Background: Possible solutions for the low success rate in CNS Drug discovery and development in CNS diseases include drug repurposing.
Objectives: As a possible alternative to prohibitively expensive systematic testing in animal models, we propose to use a humanized quantitative systems pharmacology (QSP) platform as an example of a well-validated phenotypic assay in Parkinson's disease (PD) tremor for filtering out possible interesting molecules that then can be tested in preclinical animal models. This will significantly reduce discovery time and costs, while at the same time providing a better predictability to the human clinical outcome. The method will be applied to the Prestwick library, a library of FDA approved and off-patent medications.
Methods: The platform contains 30 CNS physiologically implemented targets and simulates biophysically realistic neuronal network interactions between supplemental motor cortex and motor striatum based on preclinical neurophysiology and human electrophysiology data.
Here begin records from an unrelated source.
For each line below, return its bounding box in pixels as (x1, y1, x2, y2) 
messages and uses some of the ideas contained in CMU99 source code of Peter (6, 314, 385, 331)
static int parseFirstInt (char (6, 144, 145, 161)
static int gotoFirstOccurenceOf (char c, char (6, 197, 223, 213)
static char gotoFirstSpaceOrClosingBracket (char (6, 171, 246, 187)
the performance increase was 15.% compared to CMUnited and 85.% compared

Importantly, the platform is further calibrated using retrospective clinical data on Parkinsonian side-effects with antipsychotics.
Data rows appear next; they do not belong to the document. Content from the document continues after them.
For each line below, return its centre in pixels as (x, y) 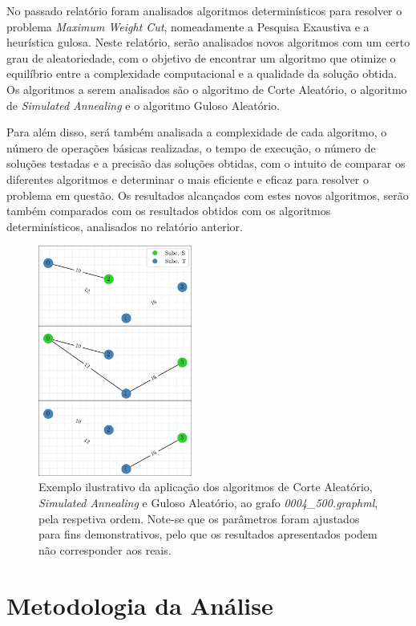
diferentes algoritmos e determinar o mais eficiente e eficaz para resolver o (188, 179)
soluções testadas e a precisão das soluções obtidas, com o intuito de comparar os (206, 163)
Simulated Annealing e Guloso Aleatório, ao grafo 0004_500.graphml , (208, 502)
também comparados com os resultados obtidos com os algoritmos (169, 211)
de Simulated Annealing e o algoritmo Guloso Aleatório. (143, 105)
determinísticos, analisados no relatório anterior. (125, 226)
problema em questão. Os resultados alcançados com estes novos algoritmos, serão (208, 195)
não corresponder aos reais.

Results: We use this QSP platform to screen pharmacological profiles of serotonergic drugs in the Prestwick library. We identified five interesting multi-pharmacology agents, including trazodone that in a previously reported study improved clinical PD scales as augmentation strategy.
Conclusion: The Quantitative Systems Pharmacology platform is a powerful modeling and simulation tool with a relevant human clinical scale as output, where multi-target drugs effect can be simulated and promising candidates for further study in pharmacological profiling or animal models can be identified.
Keywords: Parkinson's disease; Systems pharmacology; drug repurposing; tremor.